What the task requires =
Keep only the lines of the material below that contain the word "information". Copy those lines.

Material for the task: Begin

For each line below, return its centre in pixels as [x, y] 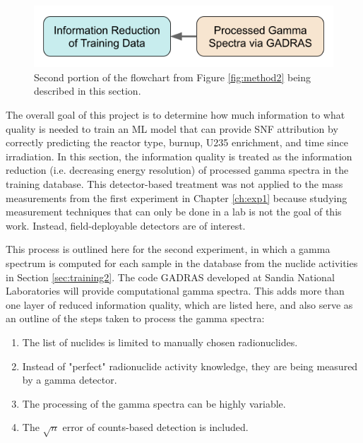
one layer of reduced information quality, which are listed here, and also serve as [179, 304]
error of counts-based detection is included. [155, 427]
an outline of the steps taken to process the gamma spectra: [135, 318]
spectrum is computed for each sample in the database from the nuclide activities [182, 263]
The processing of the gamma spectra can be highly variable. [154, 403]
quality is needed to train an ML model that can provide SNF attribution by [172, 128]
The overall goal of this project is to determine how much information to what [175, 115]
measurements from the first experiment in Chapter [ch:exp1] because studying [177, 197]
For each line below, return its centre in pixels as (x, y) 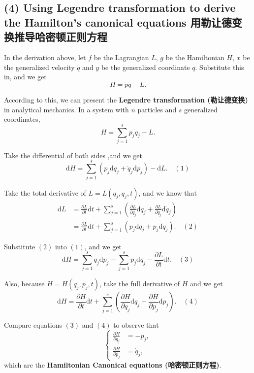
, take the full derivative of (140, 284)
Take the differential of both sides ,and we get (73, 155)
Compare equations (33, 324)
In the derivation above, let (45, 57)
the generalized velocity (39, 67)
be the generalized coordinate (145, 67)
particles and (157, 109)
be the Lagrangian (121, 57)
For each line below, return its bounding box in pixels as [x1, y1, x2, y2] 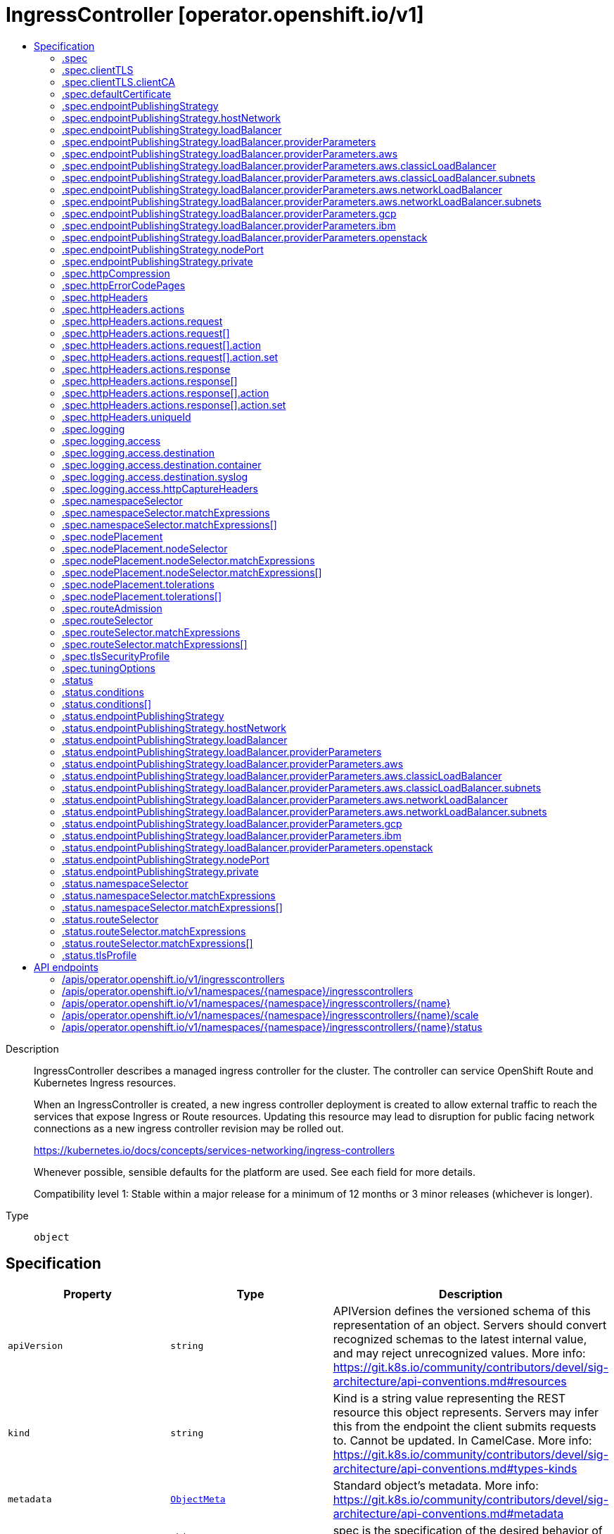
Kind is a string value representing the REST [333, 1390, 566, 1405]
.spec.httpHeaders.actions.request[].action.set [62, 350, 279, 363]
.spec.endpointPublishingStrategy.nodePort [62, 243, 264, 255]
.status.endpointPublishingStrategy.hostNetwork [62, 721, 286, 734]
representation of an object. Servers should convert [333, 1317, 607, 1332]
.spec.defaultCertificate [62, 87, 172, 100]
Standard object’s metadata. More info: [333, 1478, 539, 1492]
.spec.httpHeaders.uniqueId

Material for the task: End

Result =
one layer of reduced information quality, which are listed here, and also serve as [179, 304]
The overall goal of this project is to determine how much information to what [175, 115]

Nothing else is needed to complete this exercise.